Dropping every picture, set down exactly the lines in the entries below, starting with the line with "help keep your" and going on through the line with "19. Jahrhundert (78, 255, 150, 270)".

[Records from a dataset]
'''

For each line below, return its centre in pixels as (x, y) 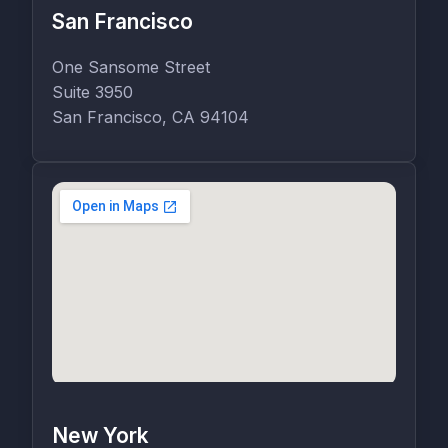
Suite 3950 (93, 91)
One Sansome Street (131, 66)
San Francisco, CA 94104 (151, 116)
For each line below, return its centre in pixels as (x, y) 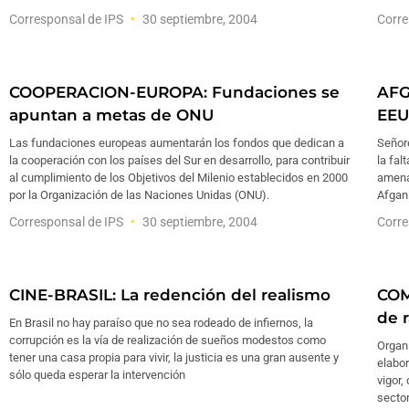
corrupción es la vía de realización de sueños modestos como (168, 340)
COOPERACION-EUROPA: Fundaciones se (174, 92)
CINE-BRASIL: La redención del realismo (170, 295)
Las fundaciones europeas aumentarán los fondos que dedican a (177, 143)
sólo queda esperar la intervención (97, 375)
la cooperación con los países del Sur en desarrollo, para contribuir (179, 160)
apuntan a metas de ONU (111, 115)
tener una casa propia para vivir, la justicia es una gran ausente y (174, 357)
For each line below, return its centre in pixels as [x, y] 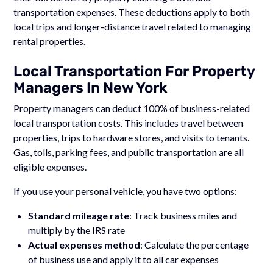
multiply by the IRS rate [77, 230]
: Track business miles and [183, 215]
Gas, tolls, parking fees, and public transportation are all [129, 152]
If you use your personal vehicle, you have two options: [126, 191]
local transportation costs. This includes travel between [129, 122]
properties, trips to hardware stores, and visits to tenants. [132, 137]
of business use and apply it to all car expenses [124, 259]
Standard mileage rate [79, 215]
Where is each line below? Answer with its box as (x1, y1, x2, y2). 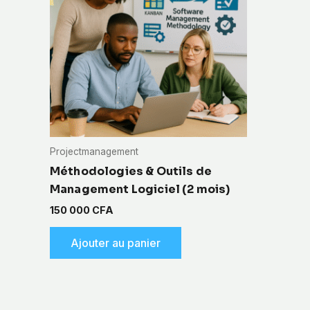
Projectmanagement (50, 145, 138, 157)
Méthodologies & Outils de (50, 163, 212, 179)
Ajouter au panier (71, 235, 161, 250)
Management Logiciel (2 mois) (50, 181, 230, 197)
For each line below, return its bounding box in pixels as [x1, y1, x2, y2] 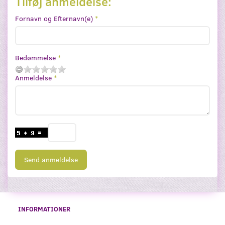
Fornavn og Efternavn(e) [15, 13, 93, 23]
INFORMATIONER [18, 204, 70, 213]
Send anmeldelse [24, 154, 78, 164]
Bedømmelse [15, 52, 56, 62]
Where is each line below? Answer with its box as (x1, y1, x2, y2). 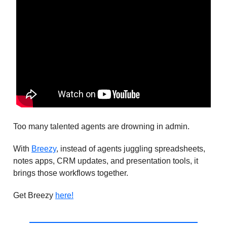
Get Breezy (13, 191, 55, 200)
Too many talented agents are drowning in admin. (13, 122, 190, 131)
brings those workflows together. (13, 168, 128, 177)
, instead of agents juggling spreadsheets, (56, 144, 205, 153)
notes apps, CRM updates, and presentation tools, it (13, 156, 198, 165)
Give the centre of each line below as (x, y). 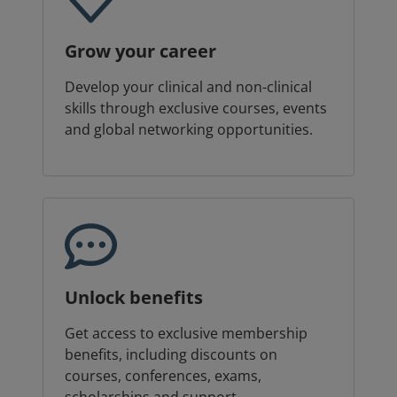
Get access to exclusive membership (186, 334)
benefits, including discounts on (171, 355)
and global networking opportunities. (191, 130)
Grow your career (140, 51)
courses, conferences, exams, (163, 376)
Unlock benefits (134, 298)
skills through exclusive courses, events (196, 109)
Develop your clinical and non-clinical (188, 87)
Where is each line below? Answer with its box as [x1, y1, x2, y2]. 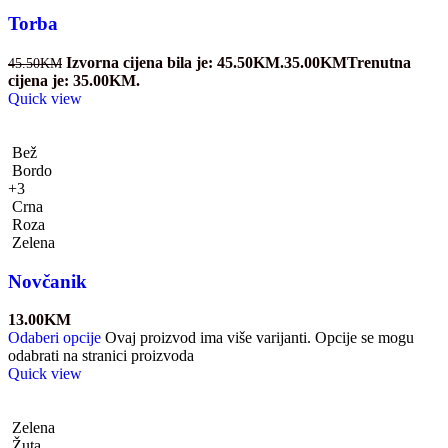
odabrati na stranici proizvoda [8, 347, 194, 365]
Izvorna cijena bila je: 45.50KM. [66, 54, 284, 72]
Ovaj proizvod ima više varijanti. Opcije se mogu [105, 329, 414, 347]
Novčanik [8, 270, 87, 292]
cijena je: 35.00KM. [8, 72, 140, 90]
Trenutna [347, 54, 411, 72]
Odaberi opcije [8, 329, 101, 347]
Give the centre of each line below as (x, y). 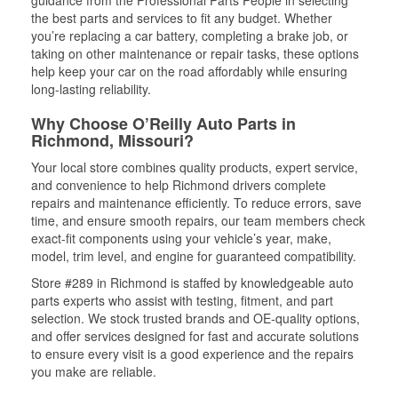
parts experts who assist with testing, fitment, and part (182, 300)
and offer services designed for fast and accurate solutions (195, 336)
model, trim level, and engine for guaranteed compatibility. (194, 256)
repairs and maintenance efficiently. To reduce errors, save (196, 203)
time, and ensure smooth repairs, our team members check (198, 220)
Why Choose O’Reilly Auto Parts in (163, 123)
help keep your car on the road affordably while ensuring (189, 71)
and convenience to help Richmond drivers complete (179, 185)
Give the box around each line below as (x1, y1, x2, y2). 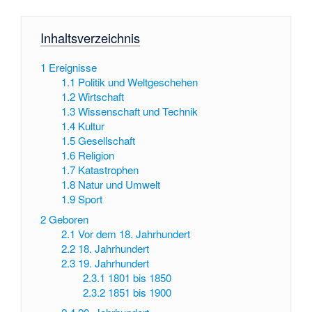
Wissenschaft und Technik (78, 104, 198, 119)
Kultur (78, 118, 105, 134)
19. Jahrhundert (78, 255, 150, 270)
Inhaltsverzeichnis (40, 29, 140, 47)
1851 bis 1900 (107, 284, 171, 299)
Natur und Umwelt (78, 177, 161, 192)
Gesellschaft (78, 133, 136, 148)
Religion (78, 148, 115, 163)
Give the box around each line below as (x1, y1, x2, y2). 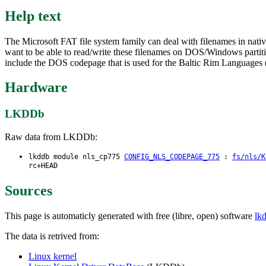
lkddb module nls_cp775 (28, 153, 124, 161)
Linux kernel (28, 251, 77, 261)
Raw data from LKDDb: (5, 132, 97, 142)
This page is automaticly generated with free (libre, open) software (5, 210, 255, 221)
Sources (5, 182, 52, 198)
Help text (5, 8, 61, 24)
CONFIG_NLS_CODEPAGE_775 (124, 153, 220, 161)
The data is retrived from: (5, 230, 99, 241)
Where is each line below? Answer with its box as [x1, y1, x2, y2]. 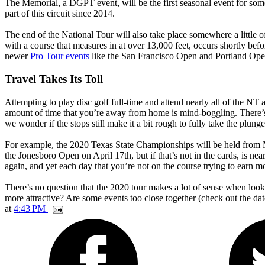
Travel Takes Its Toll [5, 73, 103, 86]
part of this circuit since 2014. [5, 8, 115, 19]
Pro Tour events [30, 51, 89, 62]
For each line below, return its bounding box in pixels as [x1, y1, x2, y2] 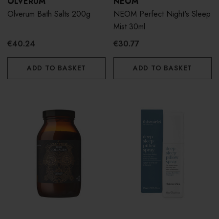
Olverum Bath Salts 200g [7, 8, 90, 20]
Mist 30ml [113, 21, 145, 33]
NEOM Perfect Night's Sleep [113, 8, 211, 20]
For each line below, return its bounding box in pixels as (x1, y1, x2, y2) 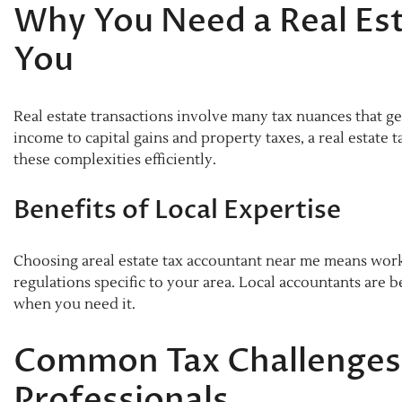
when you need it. (13, 295, 135, 314)
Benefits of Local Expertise (13, 193, 341, 228)
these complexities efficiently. (13, 151, 216, 170)
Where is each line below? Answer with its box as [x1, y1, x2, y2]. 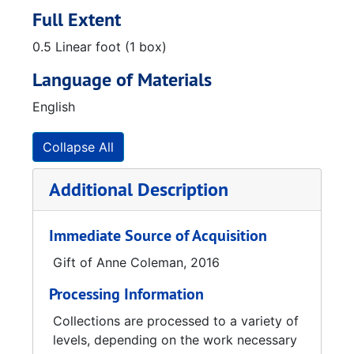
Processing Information [49, 284, 204, 304]
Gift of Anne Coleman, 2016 [53, 254, 220, 270]
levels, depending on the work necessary [53, 332, 297, 348]
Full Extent [32, 7, 121, 32]
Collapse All [43, 139, 114, 155]
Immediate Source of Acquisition [49, 225, 267, 246]
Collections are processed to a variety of [53, 313, 299, 329]
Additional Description [49, 177, 228, 201]
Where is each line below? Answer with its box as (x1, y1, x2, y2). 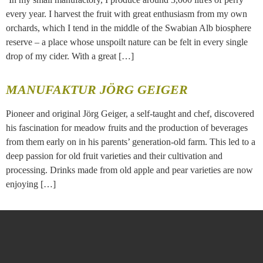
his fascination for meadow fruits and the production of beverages (6, 122, 248, 133)
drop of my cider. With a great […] (6, 50, 134, 61)
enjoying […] (6, 178, 56, 189)
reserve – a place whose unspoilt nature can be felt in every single (6, 36, 248, 47)
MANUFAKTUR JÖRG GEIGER (6, 82, 188, 97)
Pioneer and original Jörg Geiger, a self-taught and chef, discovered (6, 108, 254, 119)
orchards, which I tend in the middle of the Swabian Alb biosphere (6, 22, 251, 33)
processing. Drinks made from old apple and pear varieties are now (6, 164, 253, 175)
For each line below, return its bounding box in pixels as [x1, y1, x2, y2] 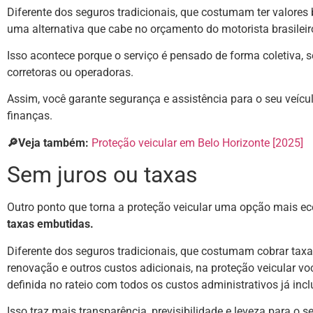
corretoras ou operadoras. [7, 66, 133, 80]
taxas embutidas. [7, 217, 94, 231]
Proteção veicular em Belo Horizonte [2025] [92, 136, 303, 150]
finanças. [7, 109, 52, 123]
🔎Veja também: [7, 136, 92, 150]
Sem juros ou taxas [7, 161, 198, 189]
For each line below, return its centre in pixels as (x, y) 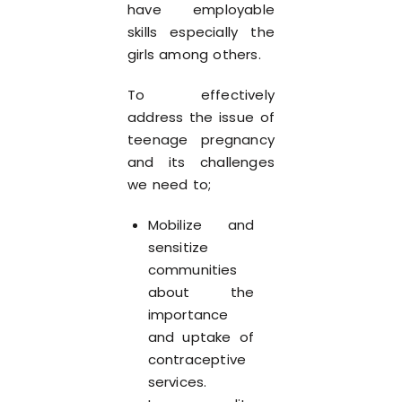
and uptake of (201, 337)
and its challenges (201, 162)
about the (201, 292)
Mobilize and (201, 225)
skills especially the (201, 32)
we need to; (170, 184)
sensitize (178, 247)
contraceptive (197, 359)
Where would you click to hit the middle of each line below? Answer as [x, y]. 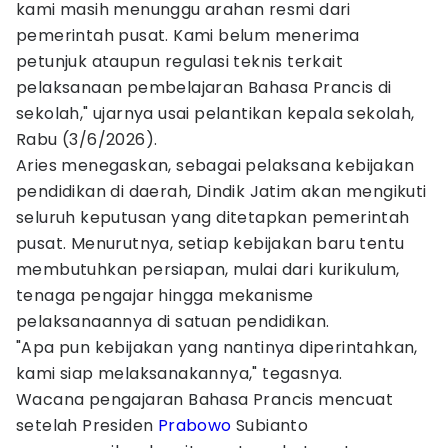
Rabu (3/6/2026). [87, 139]
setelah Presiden [87, 425]
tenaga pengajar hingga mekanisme [165, 295]
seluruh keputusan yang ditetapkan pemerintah [213, 217]
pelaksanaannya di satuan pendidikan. [173, 321]
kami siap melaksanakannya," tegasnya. [179, 373]
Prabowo [194, 425]
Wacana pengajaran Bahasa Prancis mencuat [204, 399]
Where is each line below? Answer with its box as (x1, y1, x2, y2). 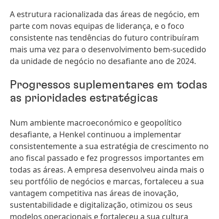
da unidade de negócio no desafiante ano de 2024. (10, 56, 196, 66)
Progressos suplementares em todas (10, 79, 207, 91)
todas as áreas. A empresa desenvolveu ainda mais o (10, 164, 204, 175)
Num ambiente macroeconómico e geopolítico (10, 117, 182, 128)
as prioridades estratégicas (10, 92, 158, 104)
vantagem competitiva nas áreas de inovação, (10, 188, 178, 198)
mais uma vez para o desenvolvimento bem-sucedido (10, 44, 206, 55)
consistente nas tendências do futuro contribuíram (10, 32, 199, 43)
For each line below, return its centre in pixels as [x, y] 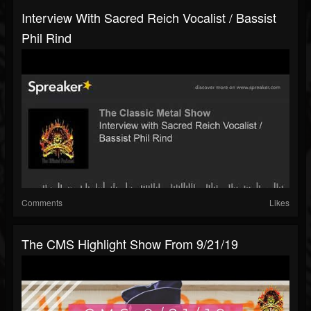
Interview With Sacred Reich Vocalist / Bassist [149, 18]
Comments [42, 203]
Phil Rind [47, 38]
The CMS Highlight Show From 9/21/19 [130, 244]
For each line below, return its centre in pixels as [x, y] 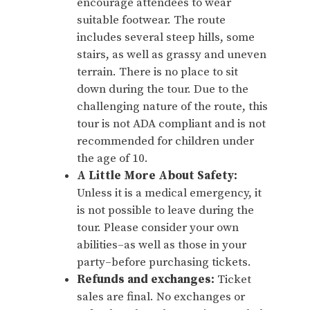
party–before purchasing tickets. [164, 262]
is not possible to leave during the [165, 210]
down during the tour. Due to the [163, 89]
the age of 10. [112, 158]
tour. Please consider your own [158, 227]
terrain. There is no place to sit [157, 72]
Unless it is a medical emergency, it [169, 193]
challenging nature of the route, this [172, 106]
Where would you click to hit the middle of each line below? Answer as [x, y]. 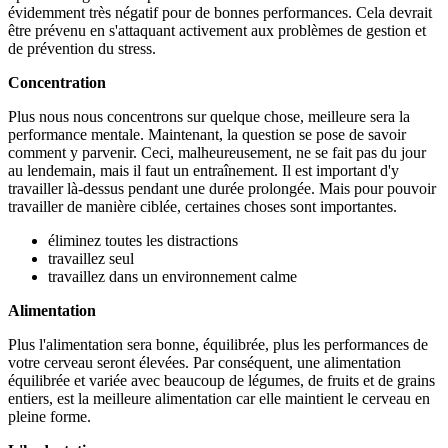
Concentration [57, 82]
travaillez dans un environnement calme [172, 276]
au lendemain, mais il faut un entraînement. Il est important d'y [203, 170]
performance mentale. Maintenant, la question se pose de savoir [207, 134]
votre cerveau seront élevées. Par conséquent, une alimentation [204, 362]
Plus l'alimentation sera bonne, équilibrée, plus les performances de [218, 344]
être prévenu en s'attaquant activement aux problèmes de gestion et [217, 30]
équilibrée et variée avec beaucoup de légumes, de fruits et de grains [221, 380]
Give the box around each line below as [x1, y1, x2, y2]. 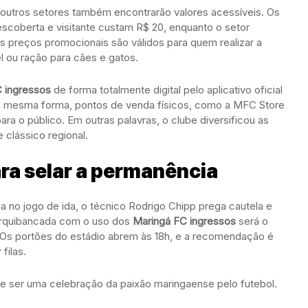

'''

» **Answer for the task**:
help keep your car on the road affordably while ensuring (189, 71)
and convenience to help Richmond drivers complete (179, 185)
Give the box around each line below as (x1, y1, x2, y2). 
Wissenschaft und Technik (78, 104, 198, 119)
Kultur (78, 118, 105, 134)
19. Jahrhundert (78, 255, 150, 270)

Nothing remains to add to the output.